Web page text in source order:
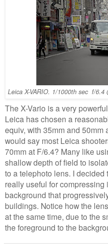
Leica X-VARIO. 1/1000th sec f/
The X-Vario is a very
Leica has chosen a
equiv, with 35mm and
would say most Leica
70mm at F/6.4? Many like
shallow depth of field to
to a telephoto lens. I decided
really useful for compressing
background that
buildings. Notice how the
at the same time, due to the
the foreground to the
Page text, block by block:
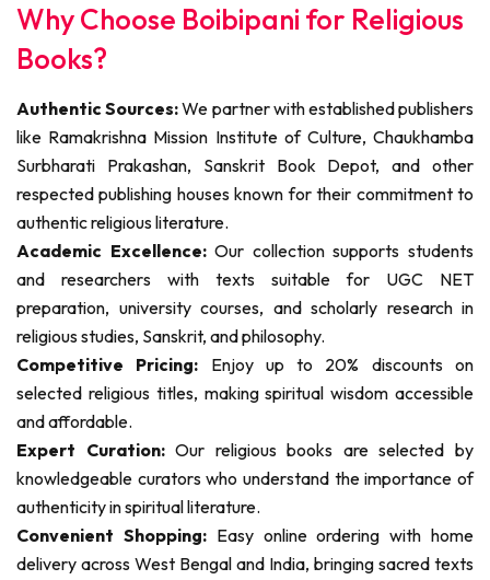
Why Choose Boibipani for Religious
Books?
Authentic Sources:We partner with established publishers
like Ramakrishna Mission Institute of Culture, Chaukhamba
Surbharati Prakashan, Sanskrit Book Depot, and other
respected publishing houses known for their commitment to
authentic religious literature.
Academic Excellence:Our collection supports students
and researchers with texts suitable for UGC NET
preparation, university courses, and scholarly research in
religious studies, Sanskrit, and philosophy.
Competitive Pricing: Enjoy up to 20% discounts on
selected religious titles, making spiritual wisdom accessible
and affordable.
Expert Curation:Our religious books are selected by
knowledgeable curators who understand the importance of
authenticity in spiritual literature.
Convenient Shopping:Easy online ordering with home
delivery across West Bengal and India, bringing sacred texts
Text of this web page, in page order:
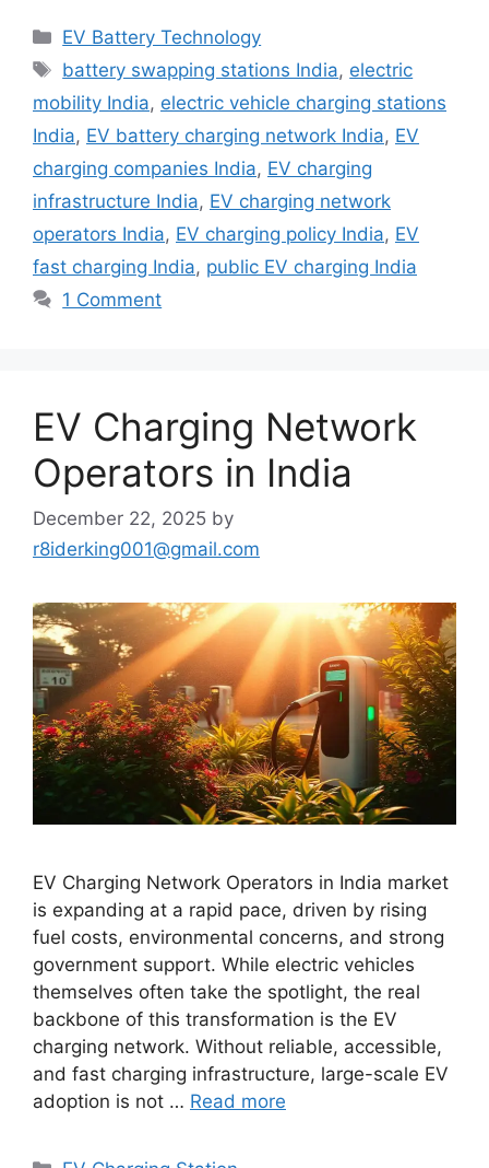
Categories
EV Battery Technology
Tags
battery swapping stations India, electric
mobility India, electric vehicle charging stations
India, EV battery charging network India, EV
charging companies India, EV charging
infrastructure India, EV charging network
operators India, EV charging policy India, EV
fast charging India, public EV charging India
1 Comment
EV Charging Network
Operators in India
December 22, 2025 by
r8iderking001@gmail.com
EV Charging Network Operators in India market
is expanding at a rapid pace, driven by rising
fuel costs, environmental concerns, and strong
government support. While electric vehicles
themselves often take the spotlight, the real
backbone of this transformation is the EV
charging network. Without reliable, accessible,
and fast charging infrastructure, large-scale EV
adoption is not … Read more
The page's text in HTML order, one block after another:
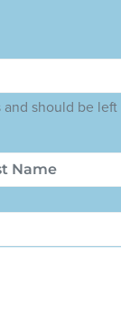
should be left
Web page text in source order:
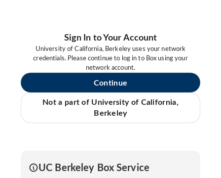
Sign In to Your Account
University of California, Berkeley uses your network
credentials. Please continue to log in to Box using your
network account.
Continue
Not a part of University of California,
Berkeley
UC Berkeley Box Service
##############################
Go through the records line by line, and copy each line that holds the string "like".

70mm at F/6.4? Many like
like Ramakrishna Mission Institute of Culture, Chaukhamba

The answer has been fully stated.